Work instructions | Present the count of lines in the entries below that hold "periodic", and present nothing else.

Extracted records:
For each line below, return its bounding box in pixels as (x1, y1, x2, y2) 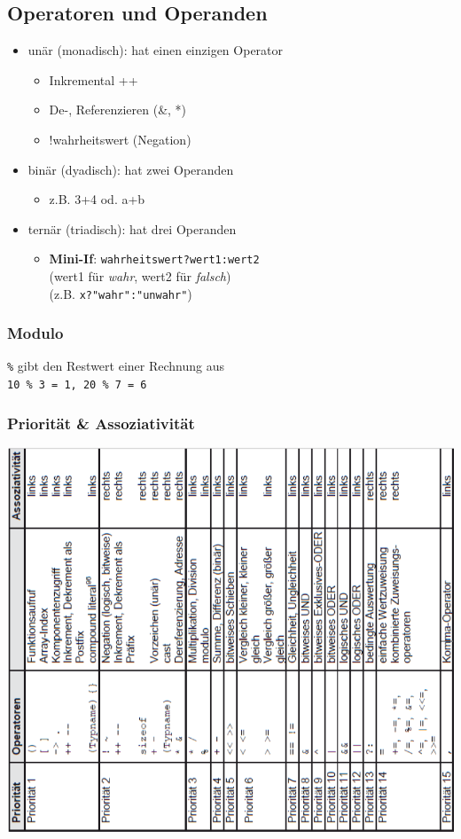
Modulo (7, 322, 64, 344)
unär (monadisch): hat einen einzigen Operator (27, 41, 284, 59)
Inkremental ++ (49, 70, 138, 89)
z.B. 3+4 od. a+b (49, 190, 145, 208)
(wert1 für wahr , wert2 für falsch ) (49, 267, 231, 286)
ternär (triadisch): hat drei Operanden (27, 219, 237, 238)
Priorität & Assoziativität (7, 412, 195, 434)
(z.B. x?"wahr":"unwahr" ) (49, 284, 192, 302)
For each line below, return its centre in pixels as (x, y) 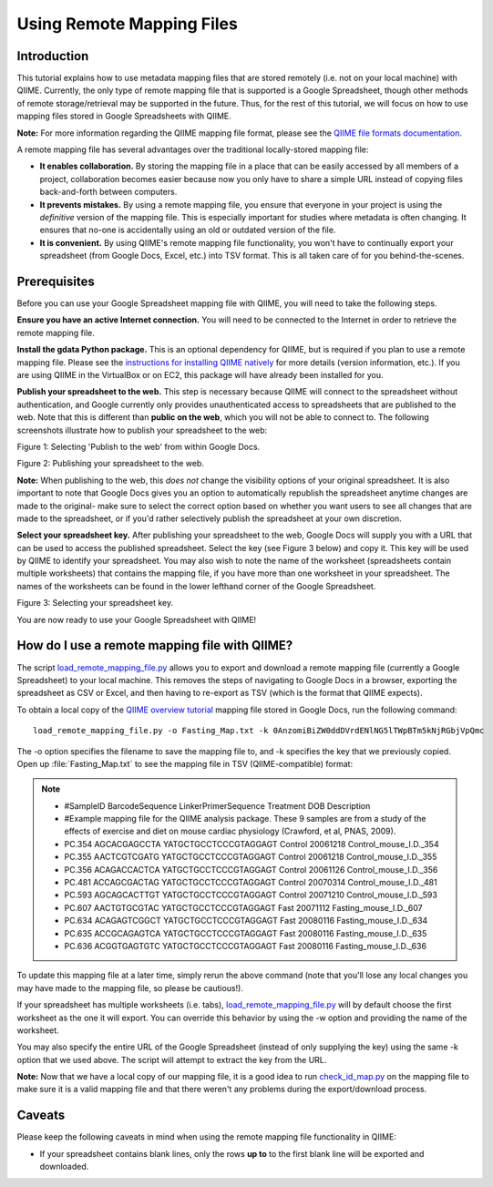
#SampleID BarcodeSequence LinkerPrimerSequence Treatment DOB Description (217, 805)
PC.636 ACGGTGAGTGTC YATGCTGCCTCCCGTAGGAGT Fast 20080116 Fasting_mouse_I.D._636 (246, 946)
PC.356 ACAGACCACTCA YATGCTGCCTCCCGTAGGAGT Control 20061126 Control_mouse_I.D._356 (251, 869)
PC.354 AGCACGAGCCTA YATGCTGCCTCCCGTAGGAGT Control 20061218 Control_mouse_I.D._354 (252, 844)
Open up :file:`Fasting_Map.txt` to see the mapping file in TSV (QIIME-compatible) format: (185, 763)
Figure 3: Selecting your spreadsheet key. (95, 603)
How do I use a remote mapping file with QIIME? (155, 645)
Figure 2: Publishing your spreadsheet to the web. (111, 464)
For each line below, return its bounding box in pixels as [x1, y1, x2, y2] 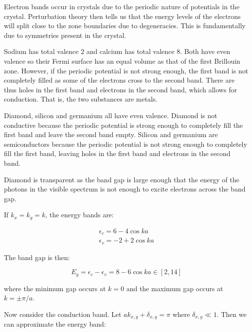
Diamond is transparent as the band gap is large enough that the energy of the [4, 174, 239, 184]
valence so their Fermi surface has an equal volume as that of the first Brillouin [4, 55, 240, 66]
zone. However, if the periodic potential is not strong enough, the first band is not [4, 65, 249, 75]
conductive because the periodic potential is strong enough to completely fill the [4, 120, 243, 130]
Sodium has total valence [4, 46, 79, 56]
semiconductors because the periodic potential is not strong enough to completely [4, 139, 247, 149]
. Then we [216, 309, 247, 319]
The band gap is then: [4, 252, 70, 262]
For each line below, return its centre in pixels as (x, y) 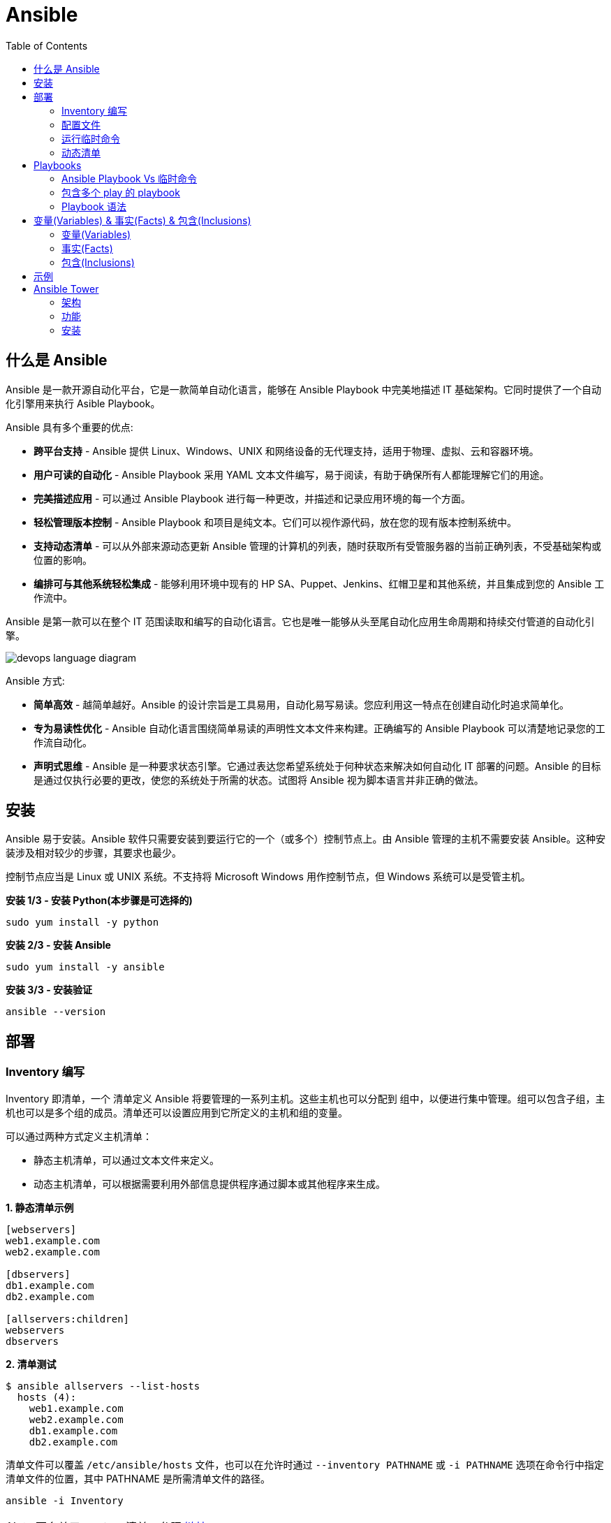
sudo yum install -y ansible (85, 967)
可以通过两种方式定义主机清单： (79, 1136)
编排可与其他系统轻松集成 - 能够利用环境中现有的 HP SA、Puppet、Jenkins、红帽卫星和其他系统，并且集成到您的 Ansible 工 (319, 583)
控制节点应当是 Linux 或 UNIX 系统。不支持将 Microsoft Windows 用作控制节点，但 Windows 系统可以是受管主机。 (268, 877)
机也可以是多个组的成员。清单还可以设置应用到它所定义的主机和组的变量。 (177, 1112)
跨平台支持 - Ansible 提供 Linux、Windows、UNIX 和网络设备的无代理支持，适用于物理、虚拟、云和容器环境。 (286, 451)
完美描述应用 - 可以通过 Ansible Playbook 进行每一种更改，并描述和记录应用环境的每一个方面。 (252, 498)
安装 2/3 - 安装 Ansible (58, 945)
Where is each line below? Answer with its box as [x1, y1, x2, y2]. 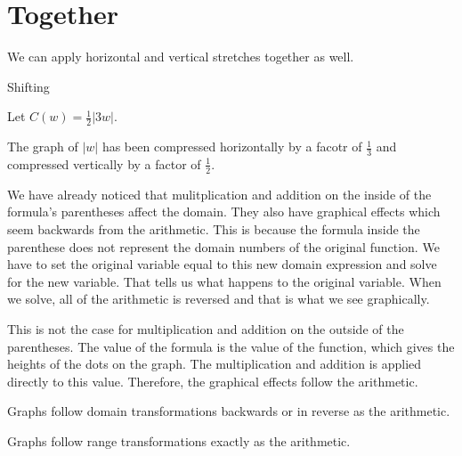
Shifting [7, 77, 50, 95]
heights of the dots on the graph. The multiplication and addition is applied [7, 354, 422, 373]
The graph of [7, 137, 78, 156]
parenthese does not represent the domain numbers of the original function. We [7, 237, 440, 256]
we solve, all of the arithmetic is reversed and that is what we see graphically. [7, 289, 430, 308]
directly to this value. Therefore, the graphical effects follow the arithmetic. [7, 371, 418, 390]
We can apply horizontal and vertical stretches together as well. [7, 47, 354, 66]
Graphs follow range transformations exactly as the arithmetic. [7, 431, 351, 450]
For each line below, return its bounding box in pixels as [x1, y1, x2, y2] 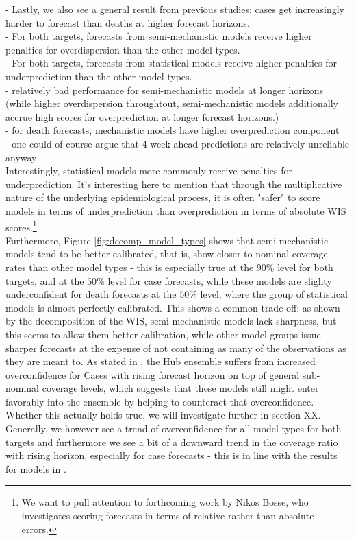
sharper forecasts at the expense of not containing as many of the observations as [5, 340, 346, 355]
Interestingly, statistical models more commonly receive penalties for [5, 163, 292, 178]
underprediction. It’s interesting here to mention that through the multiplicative [5, 176, 342, 191]
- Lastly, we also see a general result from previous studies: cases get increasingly [5, 2, 344, 16]
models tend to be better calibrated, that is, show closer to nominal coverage [5, 246, 328, 261]
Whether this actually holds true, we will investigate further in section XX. [5, 408, 321, 422]
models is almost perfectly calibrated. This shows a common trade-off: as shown [5, 300, 340, 314]
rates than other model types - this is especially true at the [5, 259, 254, 274]
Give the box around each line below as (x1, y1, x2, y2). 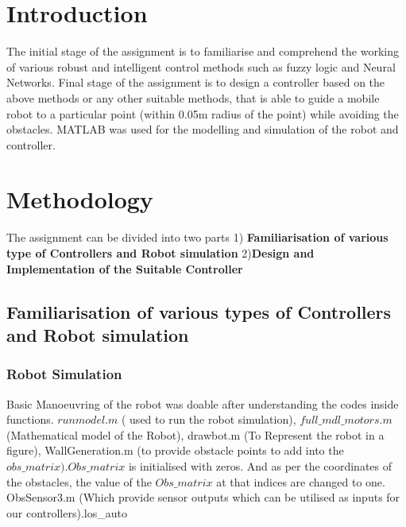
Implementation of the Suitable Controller (6, 260, 243, 277)
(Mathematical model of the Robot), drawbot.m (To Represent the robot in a (6, 426, 385, 443)
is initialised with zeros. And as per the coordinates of (128, 457, 392, 474)
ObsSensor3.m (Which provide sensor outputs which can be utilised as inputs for (6, 489, 400, 506)
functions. (6, 411, 54, 428)
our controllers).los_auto (6, 504, 127, 521)
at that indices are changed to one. (216, 473, 385, 490)
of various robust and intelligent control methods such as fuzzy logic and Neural (6, 58, 396, 75)
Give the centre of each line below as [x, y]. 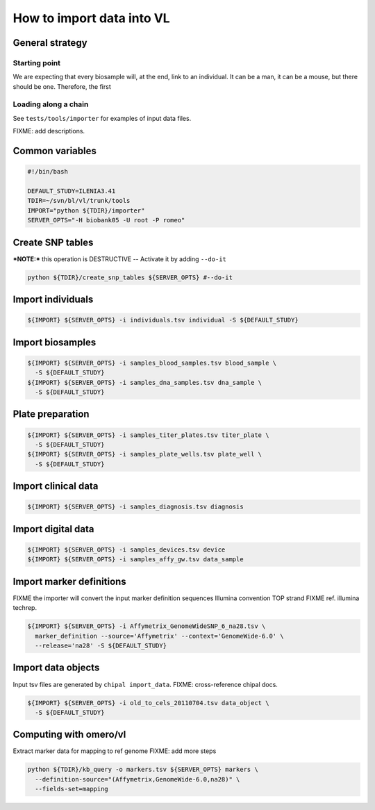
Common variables [55, 151]
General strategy [50, 43]
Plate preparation [51, 414]
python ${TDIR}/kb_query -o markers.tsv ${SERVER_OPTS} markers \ [143, 770]
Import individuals [53, 300]
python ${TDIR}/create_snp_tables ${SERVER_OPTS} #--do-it [130, 277]
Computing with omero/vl [69, 735]
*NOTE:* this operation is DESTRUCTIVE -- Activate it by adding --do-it [120, 259]
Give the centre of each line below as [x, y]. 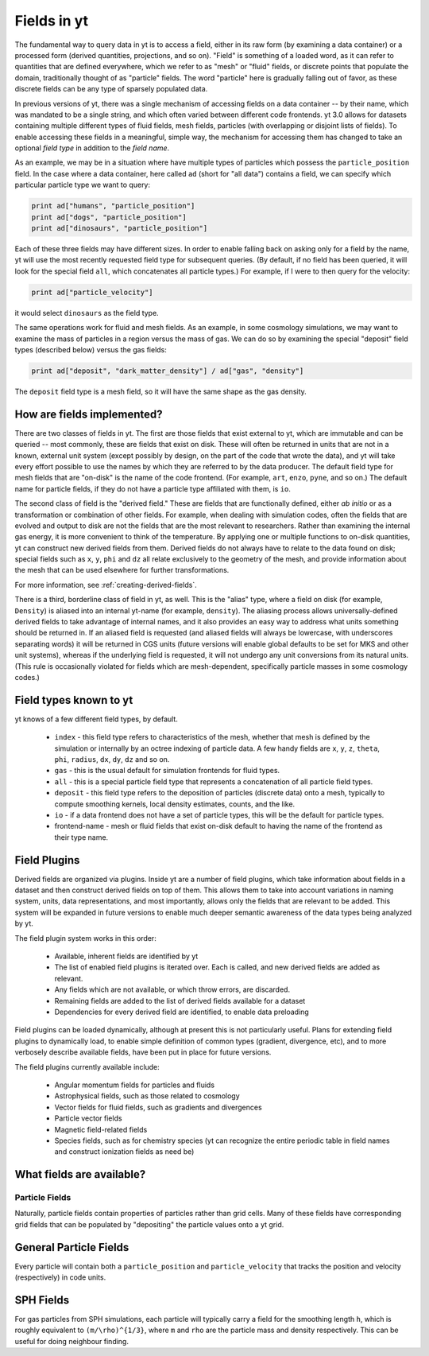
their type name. [81, 837]
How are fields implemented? [89, 414]
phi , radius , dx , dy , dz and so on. [112, 760]
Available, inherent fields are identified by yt [126, 956]
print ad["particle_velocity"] [93, 292]
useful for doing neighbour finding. [71, 1341]
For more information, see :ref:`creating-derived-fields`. [106, 585]
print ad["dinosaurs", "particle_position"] [120, 228]
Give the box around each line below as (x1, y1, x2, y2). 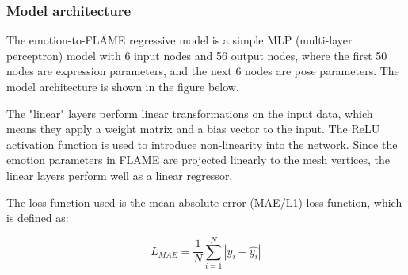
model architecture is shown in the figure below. (6, 78, 239, 94)
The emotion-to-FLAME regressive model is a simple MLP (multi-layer (6, 32, 353, 48)
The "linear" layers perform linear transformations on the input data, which (6, 105, 373, 121)
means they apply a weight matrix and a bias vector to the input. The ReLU (6, 120, 380, 137)
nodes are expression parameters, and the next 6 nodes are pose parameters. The (6, 63, 399, 79)
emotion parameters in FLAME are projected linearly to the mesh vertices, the (6, 151, 391, 168)
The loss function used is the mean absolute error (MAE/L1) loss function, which (6, 193, 402, 210)
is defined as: (6, 209, 69, 226)
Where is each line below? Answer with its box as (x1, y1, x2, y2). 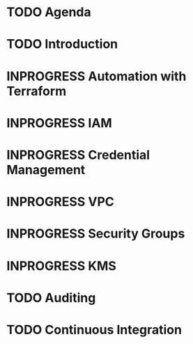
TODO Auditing (6, 289, 96, 306)
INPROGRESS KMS (6, 258, 116, 273)
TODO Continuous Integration (6, 322, 183, 338)
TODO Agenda (6, 4, 91, 20)
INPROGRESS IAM (6, 115, 112, 131)
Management (6, 162, 86, 178)
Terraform (6, 83, 67, 99)
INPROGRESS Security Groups (6, 226, 185, 242)

Reply to the task | 3